━━━━━ The data

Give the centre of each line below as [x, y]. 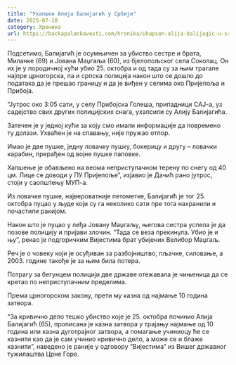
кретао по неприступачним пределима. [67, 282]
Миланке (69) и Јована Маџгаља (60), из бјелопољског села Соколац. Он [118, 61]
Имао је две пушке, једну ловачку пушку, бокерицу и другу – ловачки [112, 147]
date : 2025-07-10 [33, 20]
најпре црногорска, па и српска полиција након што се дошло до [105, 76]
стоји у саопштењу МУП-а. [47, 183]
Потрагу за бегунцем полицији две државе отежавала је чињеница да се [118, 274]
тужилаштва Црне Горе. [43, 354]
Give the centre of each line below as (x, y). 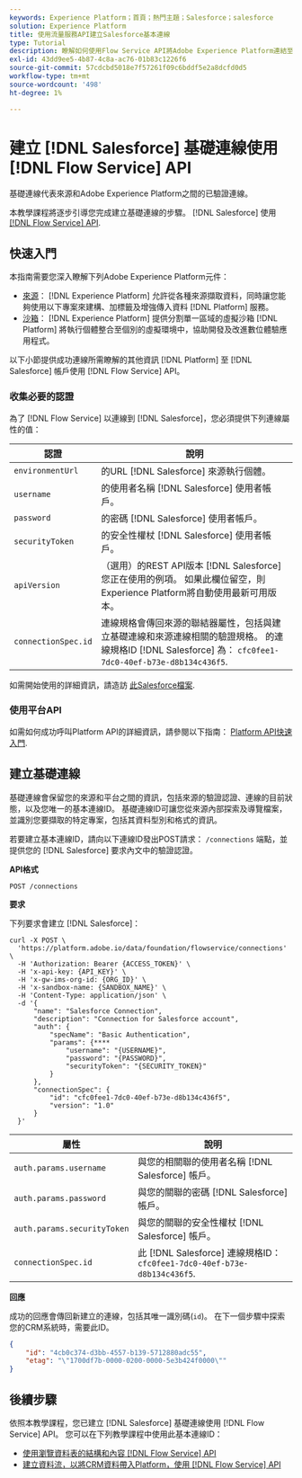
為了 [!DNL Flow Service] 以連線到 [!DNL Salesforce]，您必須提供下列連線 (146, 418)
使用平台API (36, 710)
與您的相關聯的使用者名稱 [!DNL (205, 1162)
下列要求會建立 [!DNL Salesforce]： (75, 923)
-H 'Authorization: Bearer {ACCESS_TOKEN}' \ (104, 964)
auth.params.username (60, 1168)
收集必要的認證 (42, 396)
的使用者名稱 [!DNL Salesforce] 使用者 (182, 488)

━━━━━━━━━━

# Problem to work on:
Your answer must be an exact copy of every entry, with no pictures in it.

# Task response:
Give the centre of each line below as [x, y]. 
кретао по неприступачним пределима. [67, 282]
Миланке (69) и Јована Маџгаља (60), из бјелопољског села Соколац. Он [118, 61]
Имао је две пушке, једну ловачку пушку, бокерицу и другу – ловачки [112, 147]
date : 2025-07-10 [33, 20]
најпре црногорска, па и српска полиција након што се дошло до [105, 76]
стоји у саопштењу МУП-а. [47, 183]
Потрагу за бегунцем полицији две државе отежавала је чињеница да се [118, 274]
тужилаштва Црне Горе. [43, 354]
Give the centre of each line below as (x, y). 
為了 [!DNL Flow Service] 以連線到 [!DNL Salesforce]，您必須提供下列連線 (146, 418)
使用平台API (36, 710)
與您的相關聯的使用者名稱 [!DNL (205, 1162)
下列要求會建立 [!DNL Salesforce]： (75, 923)
-H 'Authorization: Bearer {ACCESS_TOKEN}' \ (104, 964)
auth.params.username (60, 1168)
收集必要的認證 (42, 396)
的使用者名稱 [!DNL Salesforce] 使用者 (182, 488)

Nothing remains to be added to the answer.